Зиму как-нибудь переживу, переторчу на водке, к лету брошу, а следующей осенью соберу солидный урожай и посижу на грибах. А там видно будет.
Или жизнь повернется лучшим боком и грибы совсем не понадобятся.
Так или иначе наркотики в России – экзотика. А водка – повсюду. К началу зимы я пил каждый день. Извинился перед братом и уволился. Машину продал, за квартиру уплатил до весны. Гашиш надоел, его надо было искать, созваниваться, ехать куда-то, платить большие деньги. Опять же перевозить покупку величиной с шарик для пинг-понга (особо крупный размер) в метро и электричке, в моей куртяйке ободранной, в моих обвисших штанах, с моей бледной рожей – опасно.

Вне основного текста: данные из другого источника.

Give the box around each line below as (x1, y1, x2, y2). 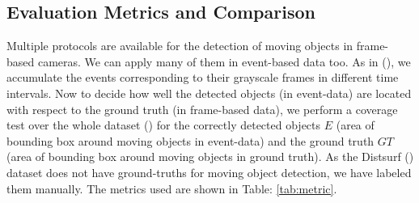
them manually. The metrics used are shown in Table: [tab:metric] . (6, 180, 337, 197)
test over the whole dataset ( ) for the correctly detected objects (6, 116, 321, 133)
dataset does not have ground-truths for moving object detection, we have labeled (6, 163, 412, 180)
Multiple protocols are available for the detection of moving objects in (6, 37, 353, 54)
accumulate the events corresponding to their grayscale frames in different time (6, 69, 399, 86)
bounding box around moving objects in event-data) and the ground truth (6, 132, 375, 149)
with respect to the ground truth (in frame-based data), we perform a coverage (6, 100, 398, 117)
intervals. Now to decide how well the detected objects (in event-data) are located (6, 84, 412, 101)

И времени жалко. Я стал очень занят. Лежал на диване, бездельничал. Обезьянок вспоминал с ужасом. Не так надоели обезьянки, как регулярные бдения в отцовском гараже, наедине с кашляющим и чихающим автомобилем. Гараж не отапливался, но там было уютно и удобно. Гараж был слишком шикарен для моего ржавого омнибуса, в такой гараж надо въезжать на чем-то новом и блестящем. Когда-нибудь так и будет, думал я и наливал себе еще.

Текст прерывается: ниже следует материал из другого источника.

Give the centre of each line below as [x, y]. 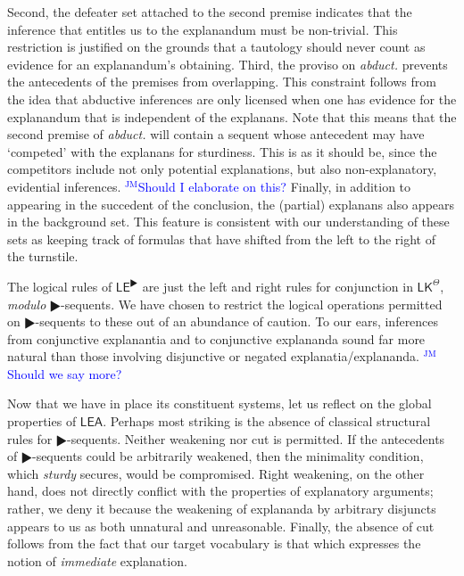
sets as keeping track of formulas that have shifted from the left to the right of [222, 239]
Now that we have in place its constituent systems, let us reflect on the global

Глава 9. 2009 г. Дорогая Наташа
Приезжая в Электросталь, я всегда закатываю машину в гараж. Если приезжаю на машине. Хотя в последнее время предпочитаю пешком. Машину беру, только если хочу предстать перед родителями «преуспевающим сыном». Или если едем всей семьей.
Бывает, ленюсь, решаю оставить свой широкий крейсер во дворе, на всю ночь, но тогда отец и мать, ближе к десяти вечера, начинают ходить вокруг меня кругами, постепенно их сужая, и говорить – между собой или в пустоту – о том, что технику надо беречь, тем более дорогостоящую; в конце концов я сдаюсь и еду в гараж.

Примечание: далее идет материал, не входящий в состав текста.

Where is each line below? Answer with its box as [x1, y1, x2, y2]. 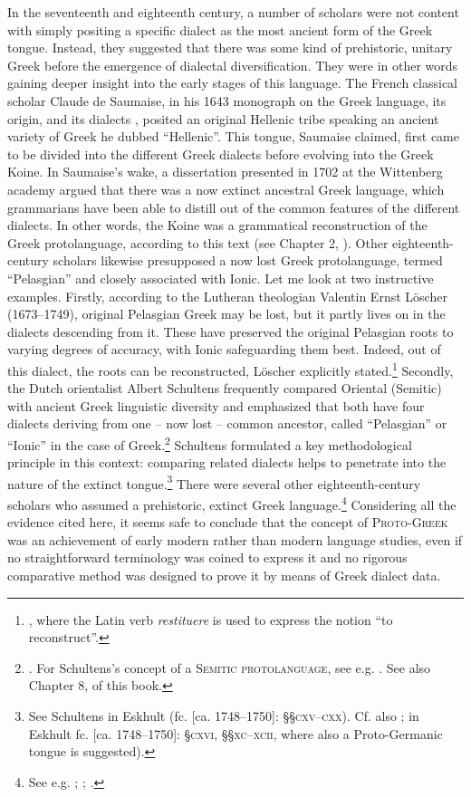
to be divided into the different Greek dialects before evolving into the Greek [7, 144, 434, 163]
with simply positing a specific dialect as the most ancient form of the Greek [7, 20, 433, 39]
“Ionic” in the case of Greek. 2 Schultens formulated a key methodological [7, 432, 412, 454]
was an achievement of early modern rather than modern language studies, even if [7, 530, 463, 549]
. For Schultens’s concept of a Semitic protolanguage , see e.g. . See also [28, 658, 431, 677]
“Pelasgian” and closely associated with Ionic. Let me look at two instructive [7, 268, 434, 287]
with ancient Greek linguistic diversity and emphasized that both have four [7, 396, 425, 415]
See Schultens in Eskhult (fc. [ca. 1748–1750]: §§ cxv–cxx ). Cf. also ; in [28, 706, 419, 725]
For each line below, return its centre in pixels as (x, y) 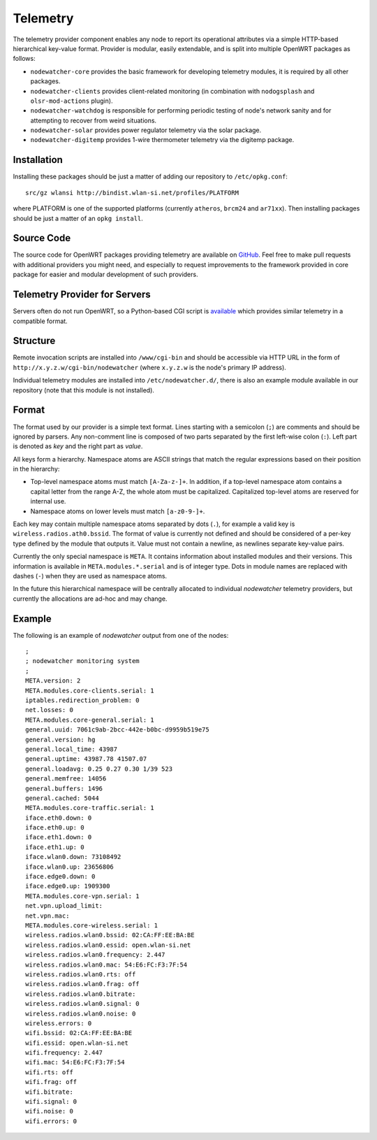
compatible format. (40, 321)
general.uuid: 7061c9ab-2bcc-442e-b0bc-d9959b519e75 (117, 730)
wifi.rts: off (49, 1072)
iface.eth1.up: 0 (55, 847)
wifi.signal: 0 (51, 1102)
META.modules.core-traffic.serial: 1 (90, 808)
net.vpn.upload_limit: (64, 906)
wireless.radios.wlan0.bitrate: (81, 994)

Гаражи в Электростали – настоящие дворцы. Более того – это субкультура. Во времена позднего Леонида Ильича людям в моей стране дали дышать, разрешили иметь загородные домики, цветные телевизоры, а главное – наладили производство общедоступных дешевых автомобилей. Железного коня полагалось держать в стойле, и в семидесятые годы мой городок в табакерке пережил бум гаражного строительства, причем строились не ржавые сараи, а шикарные по тем временам (да и по нынешним тоже) комплексы в два или три уровня, с охраняемым въездом и так далее; народ жил не бедно, у каждого за спиной маячил родной завод, денег не жалели. В период гибели Империи мать подсуетилась и тоже успела организовать для семейства гараж, в одном из последних возводимых дворцов; спустя год или два цены рванули вверх, и людям стало не до гаражей. Но мама с папой успели. Впоследствии мама много лет гордилась своей дальновидностью.
Часть кооперативной доли внесли деньгами, остальное натурой – сын, то есть я, ходил по выходным месить раствор и класть кирпичи; в итоге новую площадь обжил отец.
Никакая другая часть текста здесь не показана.